{"title":"A Comment on R. v. Reeves: Investigative Issues with Shared Electronic Devices and Data","authors":"Mabel Lai","doi":"10.60082/2563-8505.1383","DOIUrl":"https://doi.org/10.60082/2563-8505.1383","url":null,"abstract":"","PeriodicalId":46006,"journal":{"name":"Supreme Court Review","volume":null,"pages":null},"PeriodicalIF":2.0,"publicationDate":"2020-01-01","publicationTypes":"Journal Article","fieldsOfStudy":null,"isOpenAccess":false,"openAccessPdf":"","citationCount":null,"resultStr":null,"platform":"Semanticscholar","paperid":"85873903","PeriodicalName":null,"FirstCategoryId":null,"ListUrlMain":null,"RegionNum":2,"RegionCategory":"社会学","ArticlePicture":[],"TitleCN":null,"AbstractTextCN":null,"PMCID":"","EPubDate":null,"PubModel":null,"JCR":null,"JCRName":null,"Score":null,"Total":0}
{"title":"Ewert v. Canada: Shining Light on Corrections and Indigenous People","authors":"E. Hill, J. Wolfe","doi":"10.60082/2563-8505.1388","DOIUrl":"https://doi.org/10.60082/2563-8505.1388","url":null,"abstract":"","PeriodicalId":46006,"journal":{"name":"Supreme Court Review","volume":null,"pages":null},"PeriodicalIF":2.0,"publicationDate":"2020-01-01","publicationTypes":"Journal Article","fieldsOfStudy":null,"isOpenAccess":false,"openAccessPdf":"","citationCount":null,"resultStr":null,"platform":"Semanticscholar","paperid":"86227216","PeriodicalName":null,"FirstCategoryId":null,"ListUrlMain":null,"RegionNum":2,"RegionCategory":"社会学","ArticlePicture":[],"TitleCN":null,"AbstractTextCN":null,"PMCID":"","EPubDate":null,"PubModel":null,"JCR":null,"JCRName":null,"Score":null,"Total":0}
In R v Vice Media Canada Inc, the Supreme Court of Canada found that journalists may have to turn over their records pertaining to a non-confidential source to the state, so that those records can be used to prosecute the source.
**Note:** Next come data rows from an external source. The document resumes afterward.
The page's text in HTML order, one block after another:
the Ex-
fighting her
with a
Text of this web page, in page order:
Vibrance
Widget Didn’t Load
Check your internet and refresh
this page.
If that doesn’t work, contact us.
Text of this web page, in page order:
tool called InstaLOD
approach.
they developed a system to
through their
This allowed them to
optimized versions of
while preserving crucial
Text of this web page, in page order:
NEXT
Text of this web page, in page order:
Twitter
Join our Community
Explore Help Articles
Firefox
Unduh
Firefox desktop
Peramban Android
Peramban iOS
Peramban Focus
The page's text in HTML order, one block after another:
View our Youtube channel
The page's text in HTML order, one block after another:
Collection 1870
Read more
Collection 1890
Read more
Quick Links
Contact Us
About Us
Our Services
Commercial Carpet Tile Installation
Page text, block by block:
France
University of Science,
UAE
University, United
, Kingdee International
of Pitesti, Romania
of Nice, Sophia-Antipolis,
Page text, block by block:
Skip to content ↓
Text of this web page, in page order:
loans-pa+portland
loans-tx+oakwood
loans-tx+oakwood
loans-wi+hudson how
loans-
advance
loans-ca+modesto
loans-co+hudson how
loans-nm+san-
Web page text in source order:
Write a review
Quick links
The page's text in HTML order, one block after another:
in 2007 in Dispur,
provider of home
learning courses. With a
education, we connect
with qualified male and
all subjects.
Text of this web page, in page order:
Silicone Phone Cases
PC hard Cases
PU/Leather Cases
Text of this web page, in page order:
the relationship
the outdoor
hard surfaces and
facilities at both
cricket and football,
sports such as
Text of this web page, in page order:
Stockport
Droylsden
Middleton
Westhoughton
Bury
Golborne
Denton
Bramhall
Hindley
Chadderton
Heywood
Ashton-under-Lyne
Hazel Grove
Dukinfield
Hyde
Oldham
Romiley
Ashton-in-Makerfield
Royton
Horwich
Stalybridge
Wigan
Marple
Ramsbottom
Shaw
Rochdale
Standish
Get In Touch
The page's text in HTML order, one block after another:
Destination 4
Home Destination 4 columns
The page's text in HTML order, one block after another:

While all judges of the Court agreed on this conclusion, they differed on the legal framework to be applied. The majority insisted that with minor modifications the existing balancing approach adequately assessed law enforcement and media interests in production order cases. The concurring judges found that a new “harmonized” approach that balances both the privacy interests and the unique constitutionalized protections afforded to “freedom of the press and other media” under s. 2(b) of the Charter was necessary. The authors argue that the majority decision fails to adequately protect the media. Although the majority improves the press’ ability to challenge production orders, its application of those principles raises considerable doubt about the extent of their impact. The majority also neglects to recognize the presumptive “chilling effects” of production orders targeting journalist-source communications. Finally, by adopting a formalistic approach to characterizing the state’s “investigative” interest, the majority tips the balance in the state’s favour. In light of these shortcomings, the authors propose an alternative framework: using the concurring judges’ approach as a starting point, it would appear that most, if not all, production orders issued against the media will result in a s. 2(b) breach. Thus, justifying such orders requires more than just “balancing” interests; it requires a s. 1 justification for rights infringement under the Oakes test. Such an approach recalibrates the test for production orders and search warrants targeting material in the hands of the media, imposes a stricter burden on the state, and respects the unique constitutional protections afforded to the media in light of their role in a free and democratic society.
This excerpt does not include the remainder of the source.